*** Block opens ***

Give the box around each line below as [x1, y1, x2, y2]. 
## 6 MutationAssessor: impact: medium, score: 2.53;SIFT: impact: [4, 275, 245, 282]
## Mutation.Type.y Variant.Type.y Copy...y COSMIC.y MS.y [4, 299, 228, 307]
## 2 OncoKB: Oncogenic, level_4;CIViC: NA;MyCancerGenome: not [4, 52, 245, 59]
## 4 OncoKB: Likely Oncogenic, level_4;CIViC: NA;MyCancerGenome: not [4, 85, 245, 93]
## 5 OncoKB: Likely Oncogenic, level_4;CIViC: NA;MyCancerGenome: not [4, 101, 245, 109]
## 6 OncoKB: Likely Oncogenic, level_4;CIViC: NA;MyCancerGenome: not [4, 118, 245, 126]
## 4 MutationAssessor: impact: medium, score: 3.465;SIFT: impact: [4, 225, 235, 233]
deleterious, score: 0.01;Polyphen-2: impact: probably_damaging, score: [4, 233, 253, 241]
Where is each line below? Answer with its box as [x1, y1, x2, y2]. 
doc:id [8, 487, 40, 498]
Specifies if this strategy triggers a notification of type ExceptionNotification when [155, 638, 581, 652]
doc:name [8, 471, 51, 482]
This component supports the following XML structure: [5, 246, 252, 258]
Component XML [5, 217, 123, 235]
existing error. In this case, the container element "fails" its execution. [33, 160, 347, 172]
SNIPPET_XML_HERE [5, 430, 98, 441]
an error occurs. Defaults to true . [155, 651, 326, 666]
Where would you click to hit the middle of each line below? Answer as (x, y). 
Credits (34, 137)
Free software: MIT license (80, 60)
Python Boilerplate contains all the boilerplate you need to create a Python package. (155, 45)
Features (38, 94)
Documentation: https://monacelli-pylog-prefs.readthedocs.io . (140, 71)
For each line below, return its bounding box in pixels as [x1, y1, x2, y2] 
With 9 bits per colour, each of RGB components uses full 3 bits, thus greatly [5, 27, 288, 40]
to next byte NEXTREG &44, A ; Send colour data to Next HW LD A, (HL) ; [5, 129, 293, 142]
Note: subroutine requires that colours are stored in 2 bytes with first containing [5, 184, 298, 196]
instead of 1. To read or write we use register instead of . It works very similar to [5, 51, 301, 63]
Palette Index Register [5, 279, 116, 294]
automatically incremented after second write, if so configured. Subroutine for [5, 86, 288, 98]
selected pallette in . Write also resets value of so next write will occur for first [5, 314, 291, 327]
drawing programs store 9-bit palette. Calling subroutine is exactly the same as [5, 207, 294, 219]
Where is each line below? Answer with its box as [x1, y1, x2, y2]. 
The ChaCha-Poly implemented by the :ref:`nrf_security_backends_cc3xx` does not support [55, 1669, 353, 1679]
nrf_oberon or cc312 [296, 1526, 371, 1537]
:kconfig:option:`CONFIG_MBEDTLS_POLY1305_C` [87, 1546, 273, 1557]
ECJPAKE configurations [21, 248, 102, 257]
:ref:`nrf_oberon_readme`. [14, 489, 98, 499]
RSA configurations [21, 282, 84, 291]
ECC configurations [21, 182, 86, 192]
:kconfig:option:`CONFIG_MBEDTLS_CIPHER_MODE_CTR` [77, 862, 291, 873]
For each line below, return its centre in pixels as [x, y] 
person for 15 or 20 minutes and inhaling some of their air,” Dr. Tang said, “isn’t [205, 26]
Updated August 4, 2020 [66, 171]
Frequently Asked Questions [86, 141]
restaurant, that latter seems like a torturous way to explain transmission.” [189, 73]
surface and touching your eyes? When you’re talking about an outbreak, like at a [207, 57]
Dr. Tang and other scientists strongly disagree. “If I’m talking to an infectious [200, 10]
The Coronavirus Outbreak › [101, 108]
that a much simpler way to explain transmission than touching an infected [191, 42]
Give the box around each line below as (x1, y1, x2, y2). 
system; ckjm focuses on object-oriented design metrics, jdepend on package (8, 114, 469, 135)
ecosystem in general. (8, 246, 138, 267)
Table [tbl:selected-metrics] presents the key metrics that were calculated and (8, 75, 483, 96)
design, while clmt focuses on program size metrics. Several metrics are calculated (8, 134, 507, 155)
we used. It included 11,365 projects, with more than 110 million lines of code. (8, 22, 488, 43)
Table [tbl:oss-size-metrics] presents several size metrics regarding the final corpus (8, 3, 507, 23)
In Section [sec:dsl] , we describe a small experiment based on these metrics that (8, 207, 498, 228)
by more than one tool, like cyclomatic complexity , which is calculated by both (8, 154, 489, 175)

*** Block closes ***

**What you have to do:** The lines wanted are those from the one containing "In Section [sec:dsl]" through the last line of the listing above. Repeat them exactly.

**Exercise answer:**
In Section [sec:dsl] , we describe a small experiment based on these metrics that (8, 207, 498, 228)
by more than one tool, like cyclomatic complexity , which is calculated by both (8, 154, 489, 175)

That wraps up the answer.